The situation is even more dire at the Spring Garden train station, at the corner of Ninth Street. That little building, which hugs the remaining portion of the Reading Viaduct, has been vacant since the commuter rail line was put underground in 1989. It has long been derelict, but the combination of the pandemic and the opioid crisis has turned it into a major homeless encampment. In response, a local developer filed a court motion in January to gain control of the building under the state’s Act 135 law. The legal action was intended to prod the Reading Co. to clean up the area.
Instead, Reading decided to remove the station’s upper story, which opens onto the viaduct. Demolition began Tuesday. Once a railroad operator, Reading has evolved into a billion-dollar entertainment and real estate colossus. The cost of cleaning up the train station wouldn’t have even been a rounding error for the company, which recently blew $58 million converting New York’s old Tammany Hall into a banquet facility.
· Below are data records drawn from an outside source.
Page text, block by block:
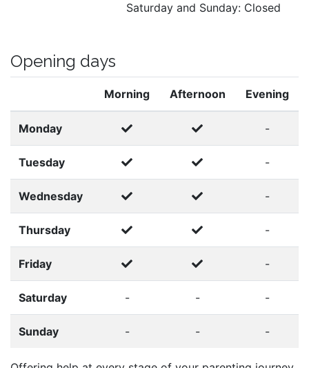
Saturday and Sunday: Closed
Opening days
Morning Afternoon Evening
Monday -
Tuesday -
Wednesday -
Thursday -
Friday -
Saturday - - -
Sunday - - -
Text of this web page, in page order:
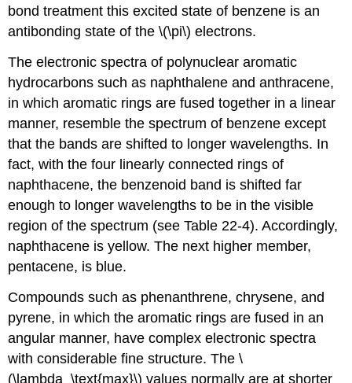
bond treatment this excited state of benzene is an
antibonding state of the \(\pi\) electrons.
The electronic spectra of polynuclear aromatic
hydrocarbons such as naphthalene and anthracene,
in which aromatic rings are fused together in a linear
manner, resemble the spectrum of benzene except
that the bands are shifted to longer wavelengths. In
fact, with the four linearly connected rings of
naphthacene, the benzenoid band is shifted far
enough to longer wavelengths to be in the visible
region of the spectrum (see Table 22-4). Accordingly,
naphthacene is yellow. The next higher member,
pentacene, is blue.
Compounds such as phenanthrene, chrysene, and
pyrene, in which the aromatic rings are fused in an
angular manner, have complex electronic spectra
with considerable fine structure. The \
(\lambda_\text{max}\) values normally are at shorter

Demolishing part of the Spring Garden Station is pure spite.
For years, Reading has resisted the city’s efforts to negotiate a deal for the viaduct. “Reading International is fully aware of the city’s desire for the station to be preserved,” a city spokesperson wrote in an e-mailed statement. “The city has communicated that to Reading for several years, but for the last two years, Reading has been largely unresponsive.”
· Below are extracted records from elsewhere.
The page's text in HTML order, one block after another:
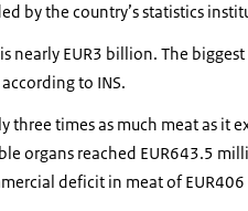
by the country’s statistics
nearly EUR3 billion. The
to INS.
three times as much meat as it
organs reached EUR643.5
deficit in meat of

It’s great to know that the Kenney administration thinks the station is worth saving. But officials can’t just throw up their hands and accept defeat simply because Reading is behaving despicably. Instead, it’s been left to a local developer, Arts + Craft Holdings, to battle Reading in court.
The third building under threat, the Lawsonia, which sits directly across from the Church of the Assumption, had a less heralded role in the city’s history, but its presence is just as crucial to maintaining Spring Garden Street’s integrity. Built in 1929 for the Woodward-Wanger plumbing supply company, the long, two-story structure is a simple but handsome Georgian design, a reminder of a time when industrial buildings were imbued with real architecture.
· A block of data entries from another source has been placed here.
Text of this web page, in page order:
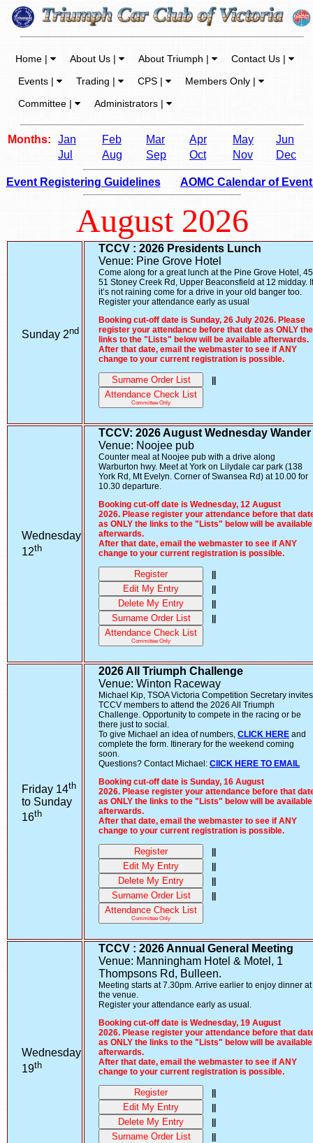
Home | About Us | About Triumph |
Contact Us |
Events |
Trading | CPS |
Members Only |
Committee |
Administrators |
Months: Jan Feb Mar Apr May
Jun
Jul
Aug Sep Oct Nov Dec
Event Registering Guidelines AOMC Calendar of
August 2026
Sunday 2nd
TCCV : 2026 Presidents Lunch
Venue: Pine Grove Hotel
Come along for a great lunch at the Pine Grove Hotel,
51 Stoney Creek Rd, Upper Beaconsfield at 12 midday. If
it’s not raining come for a drive in your old banger too.
Register your attendance early as usual
Booking cut-off date is Sunday, 26 July 2026. Please
register your attendance before that date as ONLY the
links to the "Lists" below will be available afterwards.
After that date, email the webmaster to see if ANY
change to your current registration is possible.
Surname Order List
Attendance Check List
Committee Only
Wednesday
12th
TCCV: 2026 August Wednesday Wander
Venue: Noojee pub
Counter meal at Noojee pub with a drive along
Warburton hwy. Meet at York on Lilydale car park (138
York Rd, Mt Evelyn. Corner of Swansea Rd) at 10.00 for
10.30 departure.
Booking cut-off date is Wednesday, 12 August
2026. Please register your attendance before that
as ONLY the links to the "Lists" below will be available
afterwards.
After that date, email the webmaster to see if ANY
change to your current registration is possible.
Register
Edit My Entry
Delete My Entry
Surname Order List
Attendance Check List
Committee Only
Friday 14th
to Sunday
16th
2026 All Triumph Challenge
Venue: Winton Raceway
Michael Kip, TSOA Victoria Competition Secretary invites
TCCV members to attend the 2026 All Triumph
Challenge. Opportunity to compete in the racing or be
there just to social.
To give Michael an idea of numbers, CLICK HERE and
complete the form. Itinerary for the weekend coming
soon.
Questions? Contact Michael: ClICK HERE TO EMAIL
Booking cut-off date is Sunday, 16 August
2026. Please register your attendance before that
as ONLY the links to the "Lists" below will be available
afterwards.
After that date, email the webmaster to see if ANY
change to your current registration is possible.
Register
Edit My Entry
Delete My Entry
Surname Order List
Attendance Check List
Committee Only
Wednesday
19th
TCCV : 2026 Annual General Meeting
Venue: Manningham Hotel & Motel, 1
Thompsons Rd, Bulleen.
Meeting starts at 7.30pm. Arrive earlier to enjoy dinner at
the venue.
Register your attendance early as usual.
Booking cut-off date is Wednesday, 19 August
2026. Please register your attendance before that
as ONLY the links to the "Lists" below will be available
afterwards.
After that date, email the webmaster to see if ANY
change to your current registration is possible.
Register
Edit My Entry
Delete My Entry
Surname Order List

During the boom years of the early 2000s, a development company owned by the actor Will Smith proposed adding a couple of floors to the Lawsonia and turning it into apartments. That would have been a great outcome, but his company was never able to pull it off. The building was sold, and the new owner, Maplewood LLC, said it had never been informed that the Lawsonia was placed on the historic register. In April, Maplewood convinced the Historical Commission to remove the designation. Once again the city has effectively enabled the destruction of a Spring Garden building.
The effort to make Spring Garden live up to its name was launched more than a decade ago by the Pennsylvania Environmental Council. It saw that the street could be more than a barren gully separating Center City and the neighborhoods of Chinatown North, Callowhill, Northern Liberties, and Fairmount. Lizzie Hessek, PEC’s trail manager, told me the group understood back then that the street improvements would also stabilize Spring Garden’s surviving buildings.
A decade later, the environmental council’s vision for a greener Spring Garden is finally about to happen. The irony is that it is easier to fix a street than to maintain the buildings that make it a real and meaningful place.
This story was updated Wednesday to note that demolition of the Reading building has begun.